# Honda EU2000i Output Indicator Light



## tech|guy (Feb 21, 2017)

I was looking to get an updated manual for my generator from Honda's power equipment website and found two with a range that match my serial number. One manual was published in 2008, the other 2009 (AN2 type). In the 2009 manual on page 18, it states that the output indicator light will blink after 100 hours of use. The 2008 manual does not mention this nor does the paper manual that came with my generator. My question is, do all EU2000i generators have the blinking light feature to indicate hourage range (it just wasn't mentioned in all manuals), or only the newer EU2000i generators?


----------



## tech|guy (Feb 21, 2017)

Okay, I found out directly from Honda Power Equipment that all EU2000i generators have the blinking output indicator light to relay the range of hours the generator has been in use after reaching 100 hours. There is no blink sequence to indicate usage beyond 500 hours.


----------



## Predator (Sep 19, 2017)

tech|guy said:


> Okay, I found out directly from Honda Power Equipment that all EU2000i generators have the blinking output indicator light to relay the range of hours the generator has been in use after reaching 100 hours. There is no blink sequence to indicate usage beyond 500 hours.

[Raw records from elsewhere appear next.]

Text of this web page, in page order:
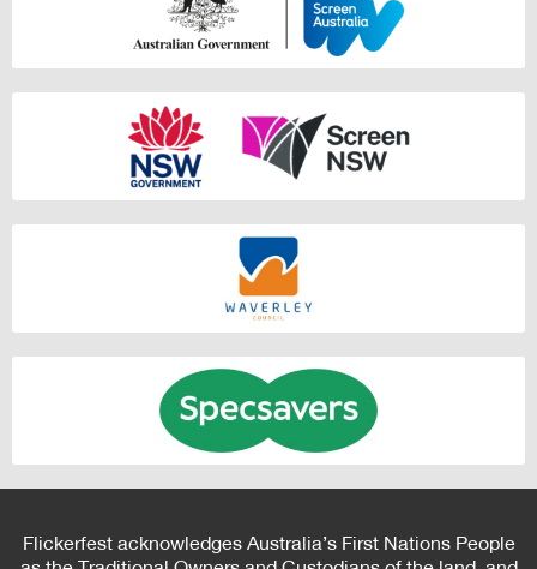
Flickerfest acknowledges Australia’s First Nations People
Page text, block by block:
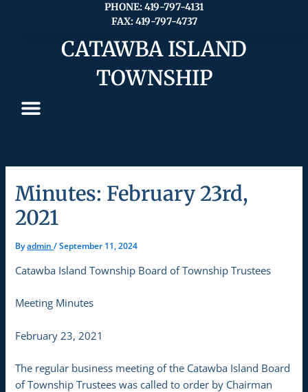
PHONE: 419-797-4131
FAX: 419-797-4737
CATAWBA ISLAND
TOWNSHIP
Minutes: February 23rd,
2021
Byadmin/September 11, 2024
Catawba Island Township Board of Township Trustees
Meeting Minutes
February 23, 2021
The regular business meeting of the Catawba Island Board
of Township Trustees was called to order by Chairman
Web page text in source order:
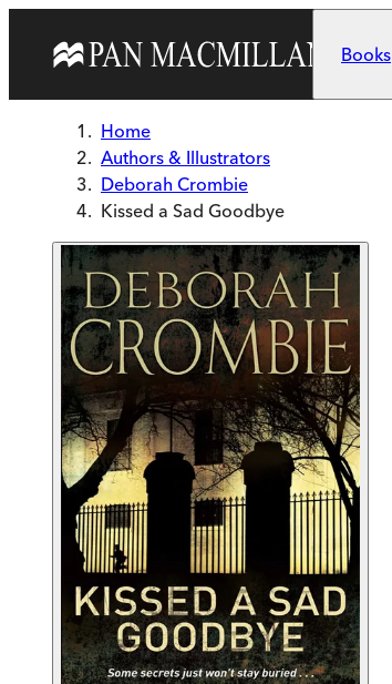
Books
Home
Authors & Illustrators
Deborah Crombie
Kissed a Sad Goodbye
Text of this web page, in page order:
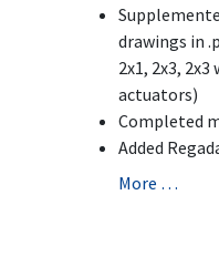
drawings in
2x1, 2x3, 2x3
actuators)
Completed
Added
More …
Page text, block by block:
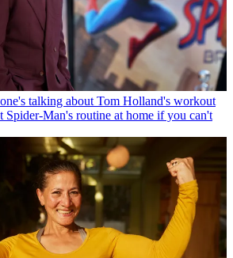
talking about Tom Holland's workout
Man's routine at home if you can't
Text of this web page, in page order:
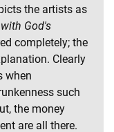
the artists as
God's
completely; the
Clearly
when
such
the money
are all there.
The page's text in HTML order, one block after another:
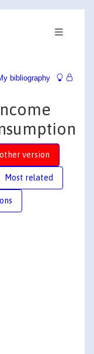
bibliography
version
Most related
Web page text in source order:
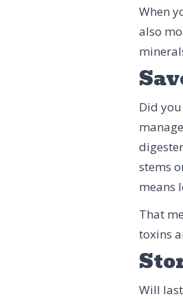
When
also
Did
stems
means
That
toxins
Will
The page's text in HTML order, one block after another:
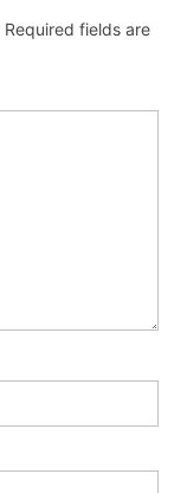
Required fields are
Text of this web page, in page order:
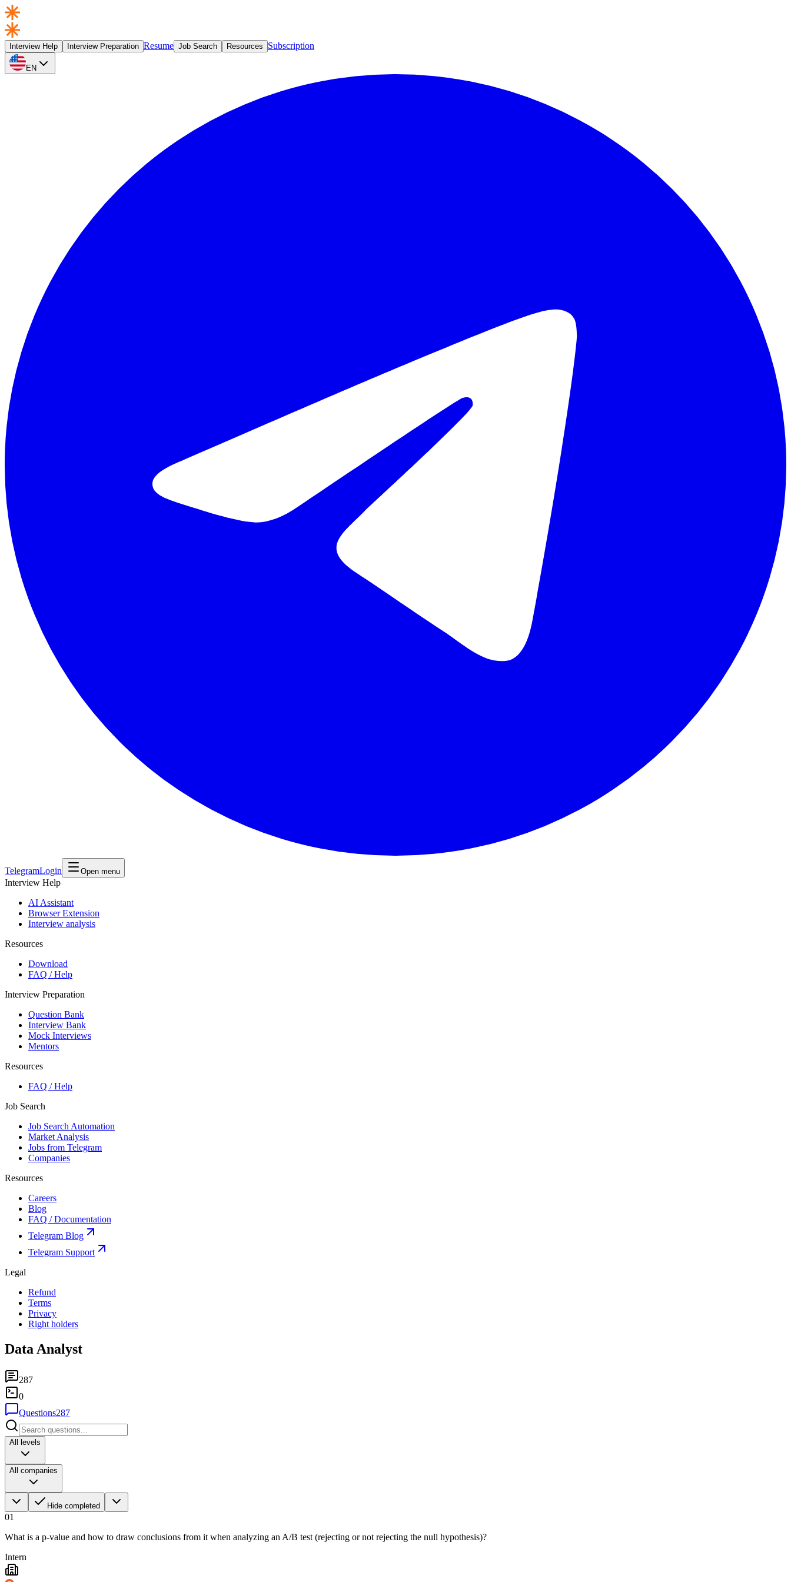
Interview Help Interview Preparation Resume Job Search Resources Subscription
EN
TelegramLogin Open menu
Interview Help
AI Assistant
Browser Extension
Interview analysis
Resources
Download
FAQ / Help
Interview Preparation
Question Bank
Interview Bank
Mock Interviews
Mentors
Resources
FAQ / Help
Job Search
Job Search Automation
Market Analysis
Jobs from Telegram
Companies
Resources
Careers
Blog
FAQ / Documentation
Telegram Blog
Telegram Support
Legal
Refund
Terms
Privacy
Right holders
Data Analyst
287
0
Questions287
All levels
All companies
Hide completed
01
What is a p-value and how to draw conclusions from it when analyzing an A/B test (rejecting or not rejecting the null hypothesis)?
Intern

Ok, and I ALSO called Honda Power Equipment directly and was told that this feature was implemented with the K1 models and NONE of the earlier eu2000i have that feature. I have an older one (Japanese made, A early model) and I'm sure I have over 100 hours on mine and less than 500.....no blink. Never has been one.

Two men say they're Jesus....ONE of them must be wrong..........


----------